___ DATA SUPPLIED

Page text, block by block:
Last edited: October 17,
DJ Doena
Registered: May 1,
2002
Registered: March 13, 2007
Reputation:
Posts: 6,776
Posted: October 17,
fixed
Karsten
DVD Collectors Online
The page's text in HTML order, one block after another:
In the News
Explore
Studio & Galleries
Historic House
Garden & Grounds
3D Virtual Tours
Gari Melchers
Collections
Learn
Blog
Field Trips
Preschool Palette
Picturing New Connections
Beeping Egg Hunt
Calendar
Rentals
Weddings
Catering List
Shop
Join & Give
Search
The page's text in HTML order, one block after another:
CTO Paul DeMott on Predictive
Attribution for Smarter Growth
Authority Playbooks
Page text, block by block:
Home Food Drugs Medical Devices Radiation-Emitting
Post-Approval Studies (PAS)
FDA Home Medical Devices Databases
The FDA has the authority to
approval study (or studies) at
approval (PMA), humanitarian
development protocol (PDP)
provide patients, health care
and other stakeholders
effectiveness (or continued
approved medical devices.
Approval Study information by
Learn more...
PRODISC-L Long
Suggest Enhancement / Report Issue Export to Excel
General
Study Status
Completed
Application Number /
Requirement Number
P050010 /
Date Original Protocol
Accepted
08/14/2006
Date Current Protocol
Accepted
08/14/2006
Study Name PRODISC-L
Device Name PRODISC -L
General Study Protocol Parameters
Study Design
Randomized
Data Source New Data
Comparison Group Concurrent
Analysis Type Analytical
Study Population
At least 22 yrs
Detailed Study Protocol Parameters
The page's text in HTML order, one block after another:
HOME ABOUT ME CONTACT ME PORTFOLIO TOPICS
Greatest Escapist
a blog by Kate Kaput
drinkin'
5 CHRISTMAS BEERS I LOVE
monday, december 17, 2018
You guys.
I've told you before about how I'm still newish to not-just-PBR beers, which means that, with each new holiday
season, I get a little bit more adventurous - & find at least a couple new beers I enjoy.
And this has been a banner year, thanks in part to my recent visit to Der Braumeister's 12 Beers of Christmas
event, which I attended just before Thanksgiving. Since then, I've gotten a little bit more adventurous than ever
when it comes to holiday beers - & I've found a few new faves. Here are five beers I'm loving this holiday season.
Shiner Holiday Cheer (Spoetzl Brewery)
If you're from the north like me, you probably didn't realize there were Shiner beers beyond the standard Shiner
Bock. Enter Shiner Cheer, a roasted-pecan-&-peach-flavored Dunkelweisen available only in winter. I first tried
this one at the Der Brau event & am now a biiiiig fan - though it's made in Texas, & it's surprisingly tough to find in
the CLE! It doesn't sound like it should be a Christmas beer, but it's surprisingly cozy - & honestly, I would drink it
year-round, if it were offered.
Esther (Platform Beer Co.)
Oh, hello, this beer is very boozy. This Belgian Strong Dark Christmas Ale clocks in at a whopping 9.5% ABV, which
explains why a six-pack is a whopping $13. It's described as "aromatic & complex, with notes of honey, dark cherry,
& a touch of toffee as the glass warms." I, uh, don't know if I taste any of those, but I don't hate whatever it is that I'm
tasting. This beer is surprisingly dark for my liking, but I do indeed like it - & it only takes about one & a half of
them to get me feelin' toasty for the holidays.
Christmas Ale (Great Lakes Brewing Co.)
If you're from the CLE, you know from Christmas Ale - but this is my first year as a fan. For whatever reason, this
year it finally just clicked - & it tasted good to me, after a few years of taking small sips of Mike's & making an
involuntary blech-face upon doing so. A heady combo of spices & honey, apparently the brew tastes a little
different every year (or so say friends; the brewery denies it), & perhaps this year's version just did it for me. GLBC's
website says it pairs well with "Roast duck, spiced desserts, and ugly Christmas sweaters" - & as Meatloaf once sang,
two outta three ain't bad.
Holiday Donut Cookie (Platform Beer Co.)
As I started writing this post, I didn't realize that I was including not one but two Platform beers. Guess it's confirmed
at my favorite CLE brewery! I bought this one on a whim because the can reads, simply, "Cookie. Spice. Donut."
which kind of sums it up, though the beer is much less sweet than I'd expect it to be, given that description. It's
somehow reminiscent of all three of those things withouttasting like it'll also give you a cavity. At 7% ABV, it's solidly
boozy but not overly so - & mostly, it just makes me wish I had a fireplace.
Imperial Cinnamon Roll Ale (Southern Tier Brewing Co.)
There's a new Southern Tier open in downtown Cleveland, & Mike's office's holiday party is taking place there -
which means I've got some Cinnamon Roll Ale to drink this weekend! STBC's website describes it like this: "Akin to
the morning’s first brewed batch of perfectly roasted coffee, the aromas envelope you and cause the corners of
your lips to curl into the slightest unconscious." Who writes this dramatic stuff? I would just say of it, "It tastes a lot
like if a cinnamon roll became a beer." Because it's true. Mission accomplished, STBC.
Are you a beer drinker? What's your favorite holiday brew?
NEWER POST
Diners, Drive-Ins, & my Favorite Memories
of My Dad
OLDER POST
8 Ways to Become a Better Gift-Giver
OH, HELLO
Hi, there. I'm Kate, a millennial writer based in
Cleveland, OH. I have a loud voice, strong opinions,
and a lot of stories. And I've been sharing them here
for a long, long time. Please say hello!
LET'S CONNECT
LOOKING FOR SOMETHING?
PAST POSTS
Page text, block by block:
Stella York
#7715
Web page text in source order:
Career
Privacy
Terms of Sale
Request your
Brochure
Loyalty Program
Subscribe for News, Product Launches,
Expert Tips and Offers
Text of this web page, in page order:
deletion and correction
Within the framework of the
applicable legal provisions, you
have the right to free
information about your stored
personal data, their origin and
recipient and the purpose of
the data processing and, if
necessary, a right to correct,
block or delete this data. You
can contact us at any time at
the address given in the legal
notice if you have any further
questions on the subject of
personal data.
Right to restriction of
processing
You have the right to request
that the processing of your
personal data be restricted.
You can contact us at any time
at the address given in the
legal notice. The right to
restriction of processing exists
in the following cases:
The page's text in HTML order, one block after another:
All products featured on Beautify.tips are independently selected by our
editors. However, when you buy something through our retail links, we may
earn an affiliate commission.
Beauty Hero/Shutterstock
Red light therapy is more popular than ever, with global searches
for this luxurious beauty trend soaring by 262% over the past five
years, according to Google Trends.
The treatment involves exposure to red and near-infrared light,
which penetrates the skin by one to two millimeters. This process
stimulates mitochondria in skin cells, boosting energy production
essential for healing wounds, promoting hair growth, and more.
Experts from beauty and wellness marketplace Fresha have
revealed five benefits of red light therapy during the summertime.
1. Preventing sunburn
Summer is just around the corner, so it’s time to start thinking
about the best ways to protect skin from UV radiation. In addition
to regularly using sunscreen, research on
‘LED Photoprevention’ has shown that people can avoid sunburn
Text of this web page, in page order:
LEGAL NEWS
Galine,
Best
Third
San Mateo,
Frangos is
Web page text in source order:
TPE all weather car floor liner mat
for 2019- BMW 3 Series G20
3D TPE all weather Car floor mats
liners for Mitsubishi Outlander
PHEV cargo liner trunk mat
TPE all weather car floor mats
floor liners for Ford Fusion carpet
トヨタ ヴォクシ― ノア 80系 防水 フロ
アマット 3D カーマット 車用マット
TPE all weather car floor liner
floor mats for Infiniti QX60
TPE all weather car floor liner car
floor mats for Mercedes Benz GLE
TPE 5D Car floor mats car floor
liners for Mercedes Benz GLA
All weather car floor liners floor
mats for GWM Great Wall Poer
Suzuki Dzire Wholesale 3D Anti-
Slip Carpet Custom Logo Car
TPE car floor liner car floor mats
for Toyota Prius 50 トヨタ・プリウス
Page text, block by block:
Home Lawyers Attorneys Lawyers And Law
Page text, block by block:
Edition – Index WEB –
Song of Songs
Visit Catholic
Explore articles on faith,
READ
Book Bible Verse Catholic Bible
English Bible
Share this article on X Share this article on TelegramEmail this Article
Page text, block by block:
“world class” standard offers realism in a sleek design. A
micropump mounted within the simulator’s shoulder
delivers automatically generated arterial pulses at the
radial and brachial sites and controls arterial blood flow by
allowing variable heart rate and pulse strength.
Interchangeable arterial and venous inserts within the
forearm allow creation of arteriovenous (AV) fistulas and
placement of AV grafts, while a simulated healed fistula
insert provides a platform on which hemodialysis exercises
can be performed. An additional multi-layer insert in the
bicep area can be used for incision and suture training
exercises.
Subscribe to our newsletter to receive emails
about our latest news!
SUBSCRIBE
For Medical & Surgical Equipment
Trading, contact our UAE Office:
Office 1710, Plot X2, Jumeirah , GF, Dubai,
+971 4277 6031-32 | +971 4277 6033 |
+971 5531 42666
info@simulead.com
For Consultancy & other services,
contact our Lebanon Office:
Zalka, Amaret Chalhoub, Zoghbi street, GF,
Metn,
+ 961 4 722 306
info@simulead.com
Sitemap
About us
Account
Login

______

▸ EXERCISE PROMPT: Output exactly the lines from the one with "Share this article on X" through the final line of the listing above.

▸ SOLUTION TO THIS EXERCISE:
Share this article on X Share this article on TelegramEmail this Article
Page text, block by block:
“world class” standard offers realism in a sleek design. A
micropump mounted within the simulator’s shoulder
delivers automatically generated arterial pulses at the
radial and brachial sites and controls arterial blood flow by
allowing variable heart rate and pulse strength.
Interchangeable arterial and venous inserts within the
forearm allow creation of arteriovenous (AV) fistulas and
placement of AV grafts, while a simulated healed fistula
insert provides a platform on which hemodialysis exercises
can be performed. An additional multi-layer insert in the
bicep area can be used for incision and suture training
exercises.
Subscribe to our newsletter to receive emails
about our latest news!
SUBSCRIBE
For Medical & Surgical Equipment
Trading, contact our UAE Office:
Office 1710, Plot X2, Jumeirah , GF, Dubai,
+971 4277 6031-32 | +971 4277 6033 |
+971 5531 42666
info@simulead.com
For Consultancy & other services,
contact our Lebanon Office:
Zalka, Amaret Chalhoub, Zoghbi street, GF,
Metn,
+ 961 4 722 306
info@simulead.com
Sitemap
About us
Account
Login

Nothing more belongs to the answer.